GAZA: Hamas is waiting for a response from Israel on its ceasefire proposal, two officials from the Palestinian group said on Sunday, five days after it accepted a key part of a US plan aimed at ending the nine-month war in Gaza.
“We have left our response with the mediators and are waiting to hear the occupation’s response,” one of the two Hamas officials told Reuters, asking not to be named.
The three-phase plan was put forward at the end of May by US President Joe Biden and is being mediated by Qatar and Egypt. It aims to end the war and free around 120 Israeli hostages being held by Hamas.
Another Palestinian official, with knowledge of the ongoing ceasefire deliberations, said Israel was in talks with the Qataris.
“They have discussed with them Hamas’ response and they promised to give them Israel’s response within days,” the official, who asked not to be named, told Reuters on Sunday.
Israel’s government made no immediate comment on the timing of its deliberations.
Hamas, which controls Gaza, has dropped a key demand that Israel first commit to a permanent ceasefire before signing an agreement. Instead, it said it would allow negotiations to achieve that throughout the six-week first phase, a Hamas source told Reuters on Saturday on condition of anonymity because the talks are private.
A Palestinian official close to the peace efforts has said the proposal could lead to a framework agreement if embraced by Israel and would end the war. US Central Intelligence Agency Director William Burns will travel to Qatar next week for negotiations, a source familiar with the matter said. The conflict, triggered by an Oct. 7 attack on Israel by Hamas fighters, has claimed the lives of more than 38,000 Palestinians, according to Gaza health officials.
Hamas killed 1,200 people and took around 250 hostages in the worst assault in Israel’s history, according to official Israeli figures.

15 killed in Gaza strikes
Protesters took to the streets across Israel on Sunday to pressure the government to reach an accord to bring back Israeli hostages still being held in Gaza.
They blocked rush hour traffic at major intersections across the country, picketed politicians houses and briefly set fire to tires on the main Tel Aviv-Jerusalem highway before police cleared the way.
Meanwhile, fighting continued to rage across Gaza, which has been largely reduced to rubble in the conflict.
Palestinian health officials said at least 15 people were killed in separate Israeli military strikes across the enclave on Sunday.

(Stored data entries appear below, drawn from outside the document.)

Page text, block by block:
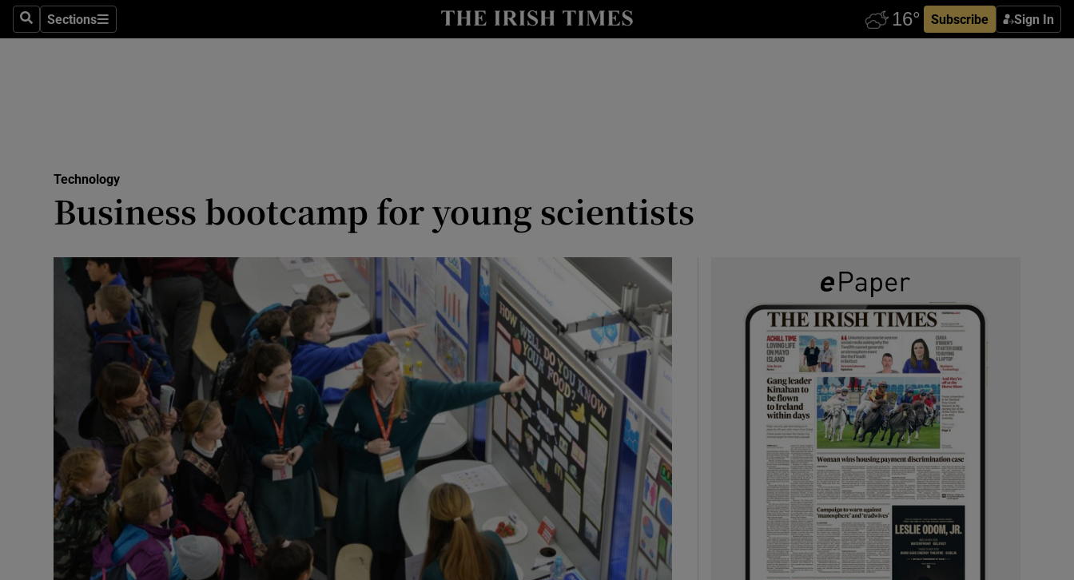
SearchSections
Sections Subscribe Sign In
Show Life & Style sub sections
Media
Abroad
Obituaries
Transport
Motors
Show Motors sub sections
Listen
Podcasts
Show Podcasts sub sections
Video
Photography
Gaeilge
Show Gaeilge sub sections
Technology
Business bootcamp for young scientists
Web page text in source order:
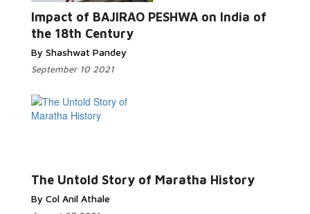
Impact of BAJIRAO PESHWA on India of
the 18th Century
By Shashwat Pandey
September 10 2021
The Untold Story of Maratha History
By Col Anil Athale
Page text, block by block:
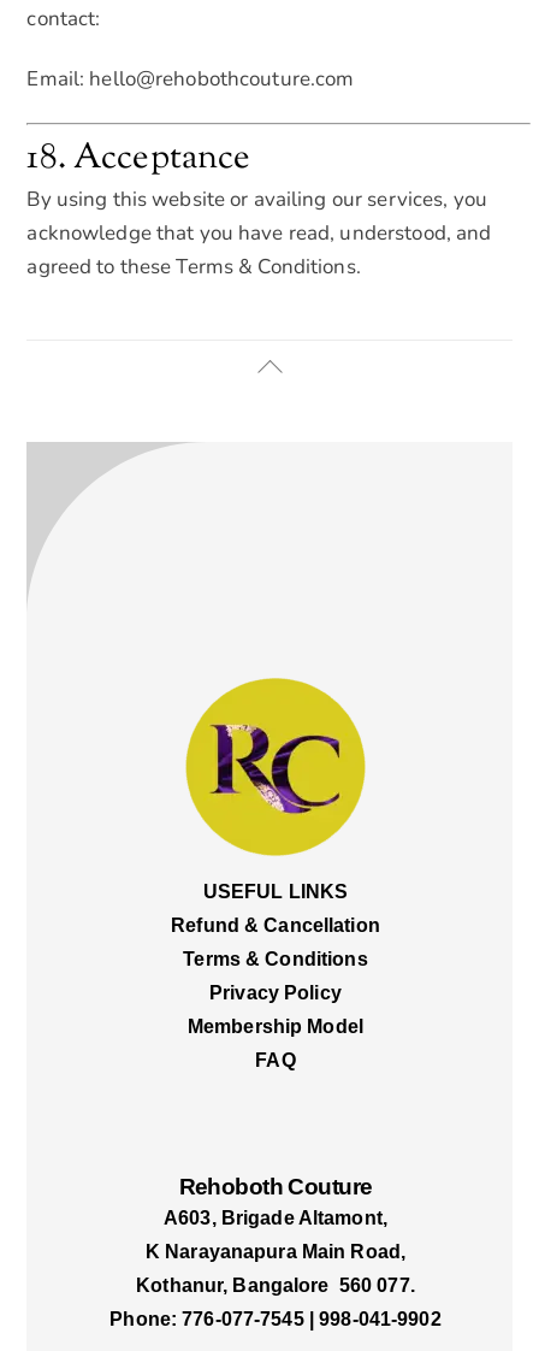
contact:
Email: hello@rehobothcouture.com
18. Acceptance
By using this website or availing our services, you
acknowledge that you have read, understood, and
agreed to these Terms & Conditions.
USEFUL LINKS
Refund & Cancellation
Terms & Conditions
Privacy Policy
Membership Model
FAQ
Rehoboth Couture
A603, Brigade Altamont,
K Narayanapura Main Road,
Kothanur, Bangalore 560 077.
Phone: 776-077-7545 | 998-041-9902
Back
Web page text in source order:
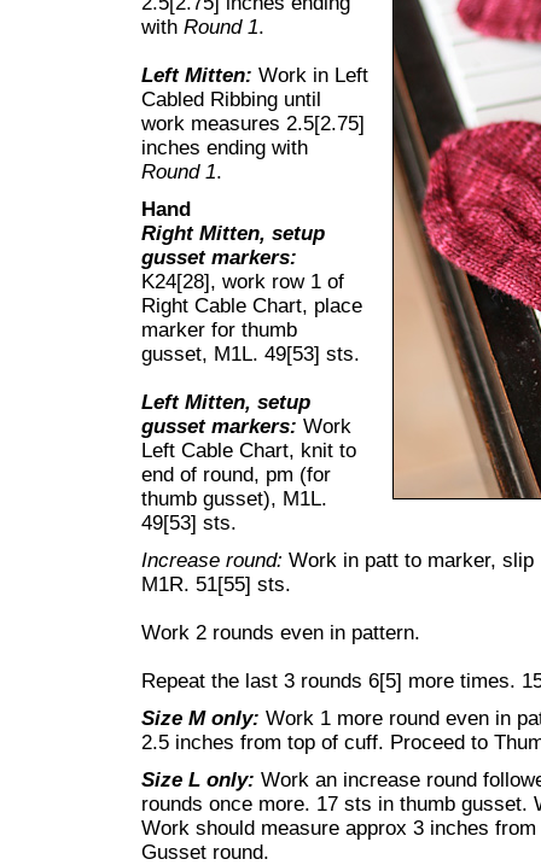
with Round 1.
Left Mitten: Work in Left
Cabled Ribbing until
work measures 2.5[2.75]
inches ending with
Round 1.
Hand
Right Mitten, setup
gusset markers:
K24[28], work row 1 of
Right Cable Chart, place
marker for thumb
gusset, M1L. 49[53] sts.
Left Mitten, setup
gusset markers: Work
Left Cable Chart, knit to
end of round, pm (for
thumb gusset), M1L.
49[53] sts.
Increase round: Work in patt to marker,
M1R. 51[55] sts.
Work 2 rounds even in pattern.
Repeat the last 3 rounds 6[5] more times.
Size M only: Work 1 more round even in
2.5 inches from top of cuff. Proceed to
Size L only: Work an increase round
rounds once more. 17 sts in thumb gusset.
Work should measure approx 3 inches
Gusset round.

An Israeli air strike on a house in the town of Zawayda, in central Gaza, killed at least six people and wounded several others, while six others were killed in an air strike on a house in western Gaza, the health officials said.

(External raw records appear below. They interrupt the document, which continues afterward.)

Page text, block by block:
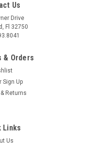
Us
Drive
Fl 32750
& Orders
Sign Up
Returns
Links
Us
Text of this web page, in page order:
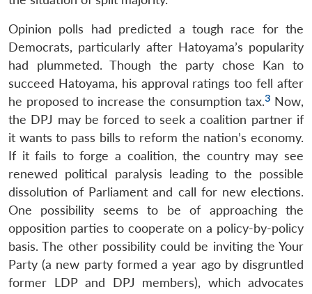
Opinion polls had predicted a tough race for the
Democrats, particularly after Hatoyama’s popularity
had plummeted. Though the party chose Kan to
succeed Hatoyama, his approval ratings too fell after
he proposed to increase the consumption tax.3 Now,
the DPJ may be forced to seek a coalition partner if
it wants to pass bills to reform the nation’s economy.
If it fails to forge a coalition, the country may see
renewed political paralysis leading to the possible
dissolution of Parliament and call for new elections.
One possibility seems to be of approaching the
opposition parties to cooperate on a policy-by-policy
basis. The other possibility could be inviting the Your
Party (a new party formed a year ago by disgruntled
former LDP and DPJ members), which advocates
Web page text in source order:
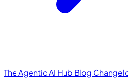
The Agentic AI Hub Blog
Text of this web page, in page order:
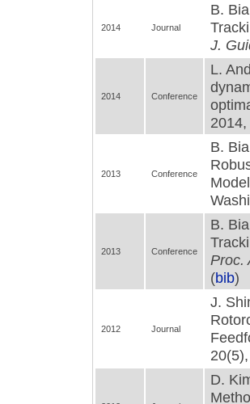
2014 Journal
B.
J.
2014 Conference
L.
2013 Conference
B.
2013 Conference
B.
Proc.
(bib)
2012 Journal
J.
D.
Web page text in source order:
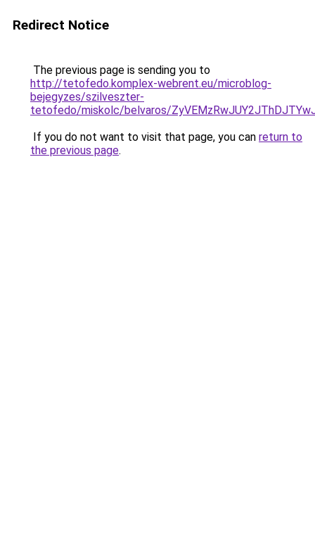
Redirect Notice
The previous page is sending you to
http://tetofedo.komplex-webrent.eu/microblog-
bejegyzes/szilveszter-
tetofedo/miskolc/belvaros/
If you do not want to visit that page, you can return to
the previous page.
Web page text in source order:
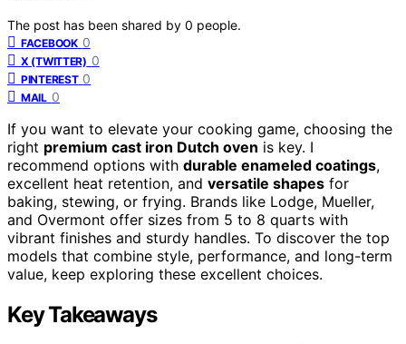
The post has been shared by 0 people.
FACEBOOK 0
X (TWITTER) 0
PINTEREST 0
MAIL 0
If you want to elevate your cooking game, choosing the
right premium cast iron Dutch oven is key. I
recommend options with durable enameled coatings,
excellent heat retention, and versatile shapes for
baking, stewing, or frying. Brands like Lodge, Mueller,
and Overmont offer sizes from 5 to 8 quarts with
vibrant finishes and sturdy handles. To discover the top
models that combine style, performance, and long-term
value, keep exploring these excellent choices.
Key Takeaways
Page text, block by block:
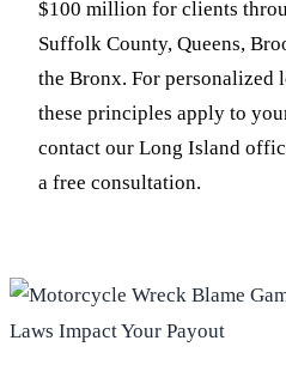
$100 million for clients
Suffolk County, Queens,
the Bronx. For personalized
these principles apply to
contact our Long Island
a free consultation.
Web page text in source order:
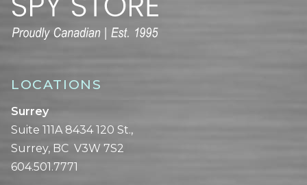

Tanks deepened their raids in central and northern areas of Rafah on the southern border with Egypt. Health officials there said they had recovered three bodies of Palestinians killed by Israeli fire in the eastern part of the city.
The Israeli military said on Sunday its forces have killed 30 Palestinian gunmen in Rafah during close combat and air strikes.
In Shejaia, an eastern suburb of Gaza City, the military said its forces killed several Palestinian gunmen, and located weapons and explosives.
The armed wings of Hamas and the Islamic Jihad said fighters attacked Israeli forces in several locations across the Gaza Strip with anti-tank rockets and mortar bombs.